The data available on the [National Data Buoy Center](https://www.ndbc.noaa.gov/) record the data of different stations on the water or on the coast all around the world.
The data is saved in different ways. First of all, we have the real-time data which contains the data recorded from the last 45 days. It undergoes only through gross automatic quality check. 
Then, we have the quality controlled data which is divided in two categories the data from the previous month and the data from the prior months of the current year. Finally, we have the historical data which contains the values of the previous years. it can go back up to 1970.

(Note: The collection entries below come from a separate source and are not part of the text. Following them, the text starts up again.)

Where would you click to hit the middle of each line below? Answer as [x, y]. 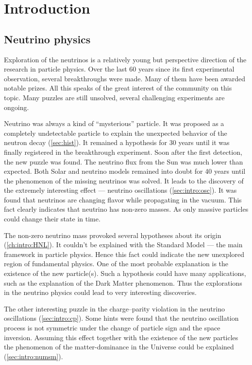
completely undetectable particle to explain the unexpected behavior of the [116, 133]
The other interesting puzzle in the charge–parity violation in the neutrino [114, 308]
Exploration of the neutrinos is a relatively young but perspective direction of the [125, 59]
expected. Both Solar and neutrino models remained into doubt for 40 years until [125, 171]
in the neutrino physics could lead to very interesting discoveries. [100, 292]
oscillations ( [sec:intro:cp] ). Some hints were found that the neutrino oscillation [121, 318]
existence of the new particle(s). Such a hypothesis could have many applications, [125, 273]
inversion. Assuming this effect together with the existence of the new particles [121, 337]
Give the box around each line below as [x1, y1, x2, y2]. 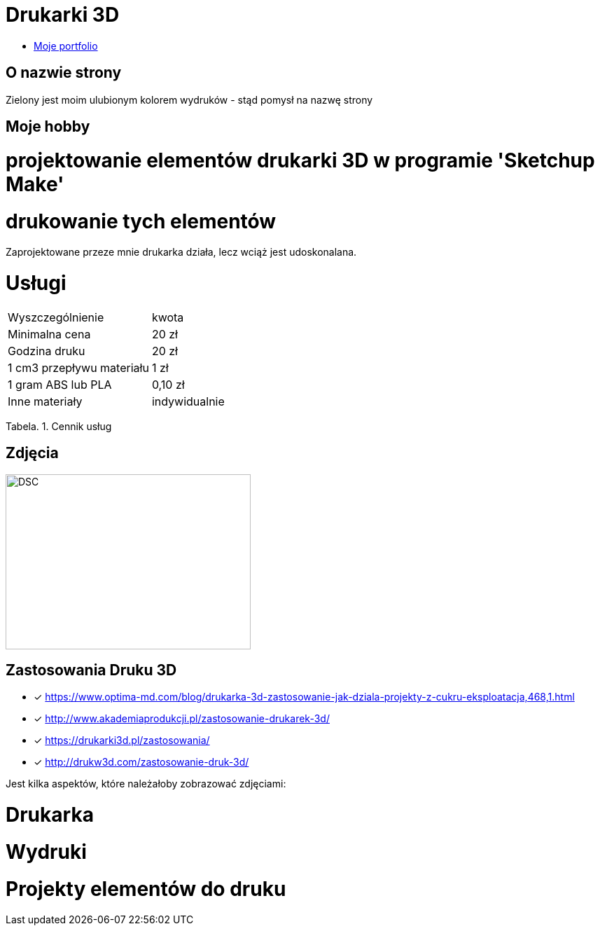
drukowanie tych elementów [6, 209, 277, 233]
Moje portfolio [34, 39, 98, 52]
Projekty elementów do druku [6, 876, 286, 901]
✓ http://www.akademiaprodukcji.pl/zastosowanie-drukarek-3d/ [34, 712, 330, 725]
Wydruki [6, 839, 87, 864]
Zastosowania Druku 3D [6, 661, 177, 680]
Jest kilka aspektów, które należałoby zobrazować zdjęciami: [6, 778, 286, 790]
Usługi [6, 271, 67, 296]
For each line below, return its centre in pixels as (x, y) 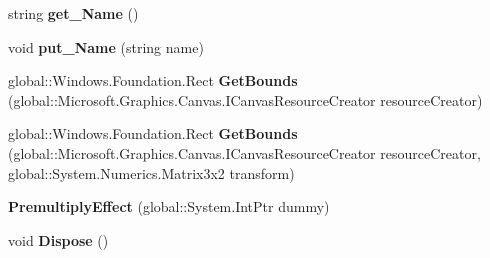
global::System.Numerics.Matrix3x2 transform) (151, 172)
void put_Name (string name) (106, 46)
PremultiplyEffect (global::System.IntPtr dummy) (169, 206)
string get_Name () (73, 13)
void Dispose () (58, 239)
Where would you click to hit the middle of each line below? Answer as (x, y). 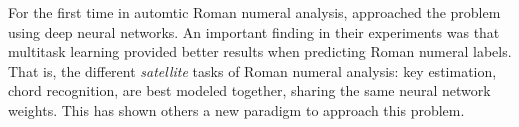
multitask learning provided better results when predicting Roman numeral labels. (260, 51)
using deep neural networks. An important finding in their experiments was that (254, 31)
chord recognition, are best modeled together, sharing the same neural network (249, 90)
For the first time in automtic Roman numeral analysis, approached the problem (254, 12)
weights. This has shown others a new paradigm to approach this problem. (236, 109)
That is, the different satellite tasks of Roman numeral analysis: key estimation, (252, 70)
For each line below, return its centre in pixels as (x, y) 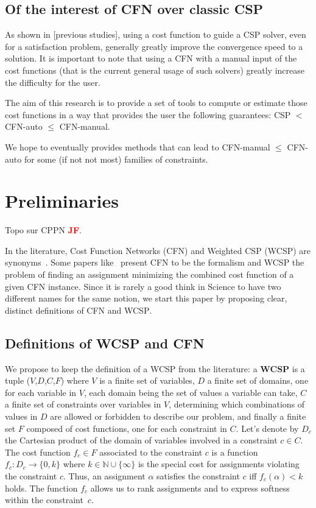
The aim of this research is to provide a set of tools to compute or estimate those (156, 103)
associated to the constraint (151, 452)
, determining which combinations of (237, 404)
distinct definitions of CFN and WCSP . (79, 310)
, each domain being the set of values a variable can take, (191, 392)
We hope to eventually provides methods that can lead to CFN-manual (138, 146)
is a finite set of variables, (147, 380)
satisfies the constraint (198, 475)
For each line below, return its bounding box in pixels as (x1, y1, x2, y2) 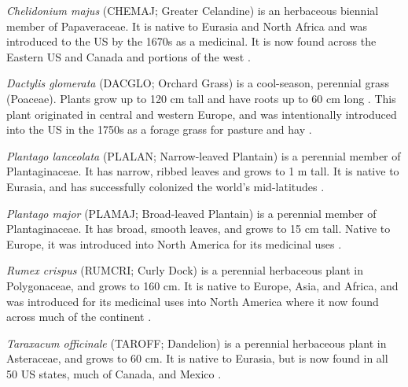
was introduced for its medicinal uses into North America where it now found (6, 293, 379, 309)
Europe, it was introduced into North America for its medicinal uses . (6, 235, 342, 252)
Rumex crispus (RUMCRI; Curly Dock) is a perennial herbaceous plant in (6, 262, 364, 278)
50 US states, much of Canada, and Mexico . (6, 365, 222, 381)
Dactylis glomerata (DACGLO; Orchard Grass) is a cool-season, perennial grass (6, 75, 389, 91)
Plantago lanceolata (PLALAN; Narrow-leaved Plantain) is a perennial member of (6, 147, 401, 164)
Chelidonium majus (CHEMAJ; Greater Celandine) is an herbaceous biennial (6, 2, 379, 18)
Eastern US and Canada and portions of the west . (6, 48, 251, 64)
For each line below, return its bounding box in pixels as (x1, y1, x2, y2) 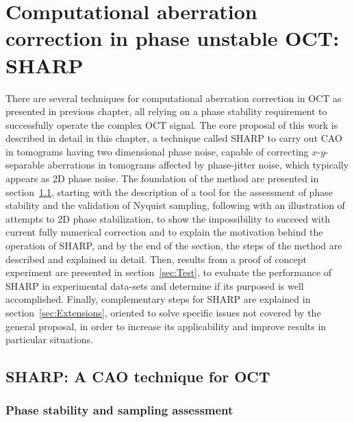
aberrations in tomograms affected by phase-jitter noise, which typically (47, 158, 349, 172)
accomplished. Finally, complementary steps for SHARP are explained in (5, 292, 311, 306)
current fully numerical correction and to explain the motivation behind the (5, 225, 323, 239)
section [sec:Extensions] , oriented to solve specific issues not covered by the (5, 306, 321, 319)
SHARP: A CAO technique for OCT (5, 366, 270, 387)
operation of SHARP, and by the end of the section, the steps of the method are (5, 238, 342, 253)
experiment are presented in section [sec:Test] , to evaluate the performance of (5, 265, 332, 280)
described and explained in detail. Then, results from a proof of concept (5, 251, 307, 266)
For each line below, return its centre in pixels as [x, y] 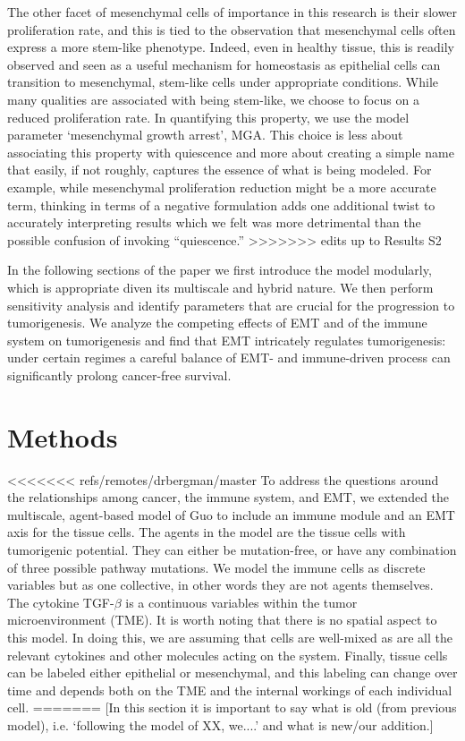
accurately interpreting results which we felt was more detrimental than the [214, 222]
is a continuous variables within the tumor [241, 602]
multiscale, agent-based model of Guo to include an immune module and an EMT [231, 514]
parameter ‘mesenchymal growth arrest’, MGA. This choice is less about [205, 135]
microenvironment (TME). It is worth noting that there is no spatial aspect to [222, 620]
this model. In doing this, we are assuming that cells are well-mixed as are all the [230, 637]
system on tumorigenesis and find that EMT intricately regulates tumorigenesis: [227, 340]
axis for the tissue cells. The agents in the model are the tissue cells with [207, 532]
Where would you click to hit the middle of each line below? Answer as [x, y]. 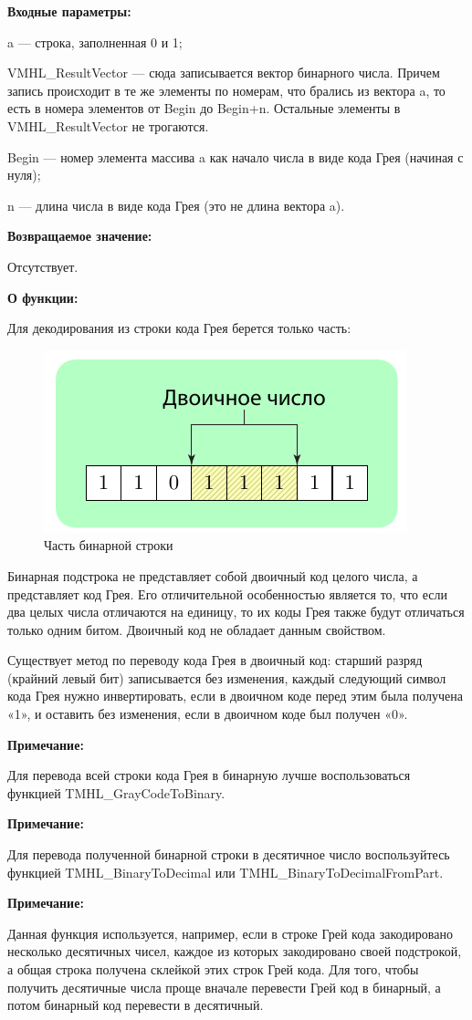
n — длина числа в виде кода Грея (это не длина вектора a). [176, 205]
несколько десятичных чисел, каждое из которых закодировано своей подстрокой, [235, 951]
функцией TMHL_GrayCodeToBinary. [116, 792]
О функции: [43, 297]
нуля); [24, 175]
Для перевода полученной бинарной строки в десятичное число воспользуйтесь [229, 854]
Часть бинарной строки [109, 545]
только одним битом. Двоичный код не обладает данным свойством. [197, 629]

The quality controlled data contains several categories:
- Standard meteorological data
- Continuous winds data
- Spectral wave density data
- Spectral mean wave direction data
- Spectral principal wave direction data
- Spectral wave directional constant R1 data
- Spectral wave directional constant R2 data
- Water level data
- Tsunameter (DART) water level data
- Acoustic Doppler Current Profiler (ADCP) data
- Revised format Acoustic Doppler Current Profiler (ADCP) data
- Oceanographic data
- Solar Radiation data

Note that not all the stations records the previous categories. To know which data is recorded in those categories please consult the [following link](https://www.ndbc.noaa.gov/faq/measdes.shtml).

The tricky part of dowloading and analyzing the data is that even if a station saves a specific category (eg. Standard meteorological data), it is not guaranted that the station recorded every variable of the corresponding category. In addition, during the years, the stations were upgraded and modified which means that some variables are saved in recent years but originally not.
If a station does not record a specific variable (or if there was an error in the sensing), the value will be filled with 9's (respectively with MM in real-time data).

# Stations explanation
The stations are owned different organizations and are part of different programs which results in some differences in the data loaded. However, the names, since 1977, the World Meteorological Organization (WMO) assigns a 5-character alpha-numeric station identifier to all weather observation stations. The rules can be found at this [link](https://www.ndbc.noaa.gov/faq/staid.shtml).
Another problem with the stations is to sort them according to their position. In fact, the National Data Buoy Center offers a radial search available but only for the real-time data. The tool could be used to create a list and then retrieve the different numbers and look for the historical data. 



In [None]:

def load_data_real_time(station_number: int):
    url = f'https://www.ndbc.noaa.gov/data/realtime2/{station_number}.txt'
    response = requests.get(url)
    if response.status_code == 200:
        with open(f'data/downloaded_file_{station_number}.txt', 'wb') as file:
            file.write(response.content)
        print("File downloaded successfully!")
    else:
        raise Exception(f"Failed to download file. Status code: {response.status_code}")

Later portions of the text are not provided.